EXERCISE PROMPT
Among the entries below, find each line holding "rate" and return it.

Excerpts from a dataset
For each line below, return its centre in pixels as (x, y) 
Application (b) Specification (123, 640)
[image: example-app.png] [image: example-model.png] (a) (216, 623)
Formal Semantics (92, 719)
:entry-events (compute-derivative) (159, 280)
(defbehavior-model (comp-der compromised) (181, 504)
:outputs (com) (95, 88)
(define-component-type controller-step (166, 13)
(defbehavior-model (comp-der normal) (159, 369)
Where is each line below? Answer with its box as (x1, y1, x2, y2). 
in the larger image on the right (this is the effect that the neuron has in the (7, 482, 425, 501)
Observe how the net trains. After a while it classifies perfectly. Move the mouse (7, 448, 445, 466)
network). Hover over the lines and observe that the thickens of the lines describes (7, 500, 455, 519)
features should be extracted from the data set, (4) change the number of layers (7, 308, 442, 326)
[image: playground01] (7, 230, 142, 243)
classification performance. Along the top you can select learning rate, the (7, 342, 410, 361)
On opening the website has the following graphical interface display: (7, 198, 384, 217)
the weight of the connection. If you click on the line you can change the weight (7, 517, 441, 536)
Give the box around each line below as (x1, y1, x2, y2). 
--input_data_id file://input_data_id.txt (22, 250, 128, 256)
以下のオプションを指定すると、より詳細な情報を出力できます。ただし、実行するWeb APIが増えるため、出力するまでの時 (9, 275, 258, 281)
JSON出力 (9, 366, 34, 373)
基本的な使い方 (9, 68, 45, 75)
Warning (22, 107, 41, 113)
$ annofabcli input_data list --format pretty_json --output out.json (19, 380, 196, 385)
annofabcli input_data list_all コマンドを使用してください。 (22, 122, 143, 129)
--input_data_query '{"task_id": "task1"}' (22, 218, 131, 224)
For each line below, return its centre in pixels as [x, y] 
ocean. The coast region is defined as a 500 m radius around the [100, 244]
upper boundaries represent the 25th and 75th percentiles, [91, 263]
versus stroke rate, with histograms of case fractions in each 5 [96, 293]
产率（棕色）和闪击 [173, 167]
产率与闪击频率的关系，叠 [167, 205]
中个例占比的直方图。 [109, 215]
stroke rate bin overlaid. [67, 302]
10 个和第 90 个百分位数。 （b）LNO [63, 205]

ANSWER
classification performance. Along the top you can select learning rate, the (7, 342, 410, 361)
versus stroke rate, with histograms of case fractions in each 5 [96, 293]
stroke rate bin overlaid. [67, 302]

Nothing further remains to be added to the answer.